LOS ANGELES (CNS) - All flags at Los Angeles Unified School District properties will be flown at half-staff until Wednesday in honor of former Superintendent Michelle King, who died of cancer Saturday at the age of 57.
“Dr. King was a Los Angeles Unified student who found her passion in education and dedicated her life to making sure others received a great education,” LAUSD Superintendent Austin Beutner said in a statement released this morning. “We at Los Angeles Unified, and all in our community, are grateful for her leadership and commitment. And on behalf of the many, many students, teachers, and administrators whose lives she helped make better, thank you.”
King, who began her education career as a teacher's aide, ascended to the top spot at the LAUSD in January 2016, becoming the first African American woman to lead the nation's second-largest school district. She went on medical leave in September of the following year, then announced in January 2018 that she was battling cancer and would not be returning to her job.
United Teachers Los Angeles, which represents more than 35,000 teachers and health and human services professionals who work in the LAUSD and at charter schools, issued a statement calling King's death “a terrible loss --
for her family, for her community, and for the Los Angeles Unified School District.”
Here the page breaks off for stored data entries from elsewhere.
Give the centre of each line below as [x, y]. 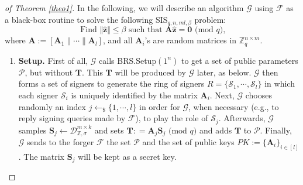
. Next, [222, 95]
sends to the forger [61, 142]
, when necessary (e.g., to [234, 106]
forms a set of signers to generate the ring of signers [111, 83]
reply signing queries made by [72, 118]
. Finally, [276, 130]
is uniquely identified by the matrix [134, 95]
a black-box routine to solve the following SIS [86, 19]
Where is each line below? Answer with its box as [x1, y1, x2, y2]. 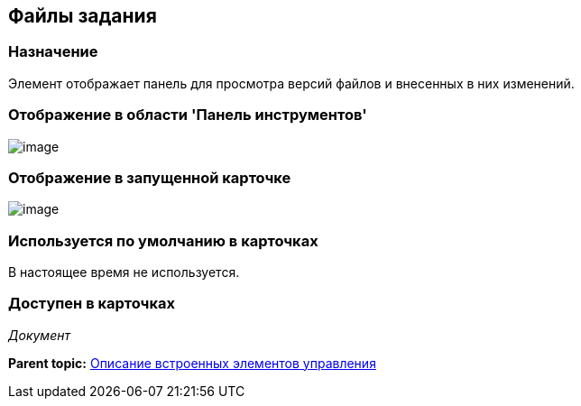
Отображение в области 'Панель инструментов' [8, 106, 367, 125]
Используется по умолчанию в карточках [8, 231, 318, 250]
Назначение [8, 42, 98, 61]
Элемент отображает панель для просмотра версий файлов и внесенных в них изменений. [8, 75, 575, 91]
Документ [8, 327, 70, 343]
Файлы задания [8, 5, 157, 27]
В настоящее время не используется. [8, 264, 240, 281]
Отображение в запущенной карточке [8, 168, 291, 187]
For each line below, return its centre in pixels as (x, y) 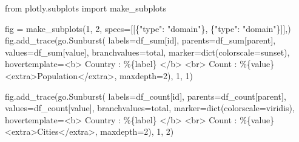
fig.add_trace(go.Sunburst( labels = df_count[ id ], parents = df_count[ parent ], (146, 96)
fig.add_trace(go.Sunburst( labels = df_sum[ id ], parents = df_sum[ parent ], (140, 40)
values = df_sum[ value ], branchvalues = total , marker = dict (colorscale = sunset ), (147, 52)
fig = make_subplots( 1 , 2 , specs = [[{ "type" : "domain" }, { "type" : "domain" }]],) (148, 28)
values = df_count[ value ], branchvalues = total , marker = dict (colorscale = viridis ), (150, 108)
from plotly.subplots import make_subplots (86, 8)

“King made education her life's work, and she was devoted to upholding a public school system that serves all students,” the UTLA statement says. “As the first African-American woman to be LAUSD superintendent, she blazed a trail for our future. Our condolences to her family and to those whose lives she touched during her long career.”
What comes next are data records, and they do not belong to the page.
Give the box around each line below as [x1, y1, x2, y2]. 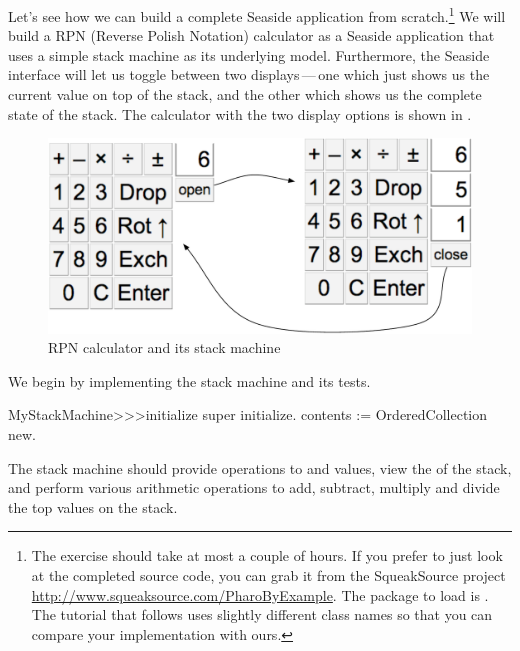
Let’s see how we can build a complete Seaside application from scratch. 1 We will [8, 3, 506, 26]
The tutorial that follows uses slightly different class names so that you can [31, 604, 493, 625]
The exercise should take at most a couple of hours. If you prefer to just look [31, 545, 503, 566]
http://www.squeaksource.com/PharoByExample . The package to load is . [31, 584, 489, 605]
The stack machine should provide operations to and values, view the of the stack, [8, 457, 512, 478]
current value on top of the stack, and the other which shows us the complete [8, 84, 482, 105]
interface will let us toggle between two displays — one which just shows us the [8, 64, 490, 85]
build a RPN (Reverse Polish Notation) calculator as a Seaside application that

The LAUSD Board of Education issued a joint statement over the weekend thanking King “for 33 years as an exemplary educator, inspirational role model and steadfast leader.”
King, who held a doctorate from the USC Rossier School of Education, got her undergraduate degree in biology from UCLA and a master's degree in administration from Pepperdine University. The mother of three daughters was educated in LAUSD schools, attending Century Park and Windsor Hills elementary schools, Palms Junior High and Palisades High School.